*Requirement*:
Give back every record verbatim, but not the pictures.

*Data supplied*:
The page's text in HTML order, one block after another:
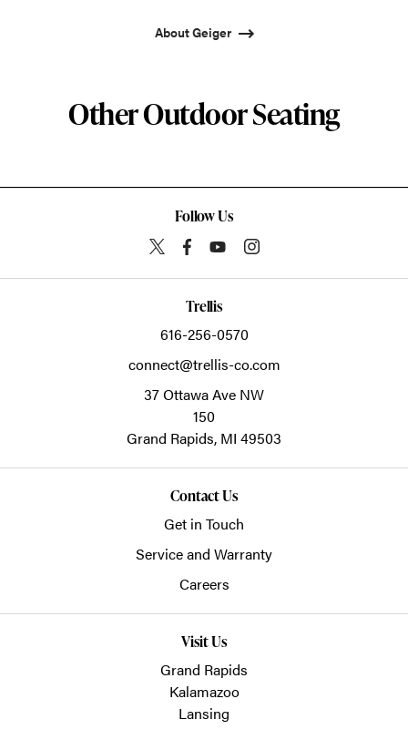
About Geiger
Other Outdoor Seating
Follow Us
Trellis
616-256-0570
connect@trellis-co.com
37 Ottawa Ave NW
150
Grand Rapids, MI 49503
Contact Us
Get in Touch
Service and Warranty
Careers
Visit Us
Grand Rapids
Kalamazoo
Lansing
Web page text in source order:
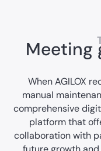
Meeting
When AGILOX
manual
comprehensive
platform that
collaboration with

*Your solution*:
The page's text in HTML order, one block after another:
About Geiger
Other Outdoor Seating
Follow Us
Trellis
616-256-0570
connect@trellis-co.com
37 Ottawa Ave NW
150
Grand Rapids, MI 49503
Contact Us
Get in Touch
Service and Warranty
Careers
Visit Us
Grand Rapids
Kalamazoo
Lansing
Web page text in source order:
Meeting
When AGILOX
manual
comprehensive
platform that
collaboration with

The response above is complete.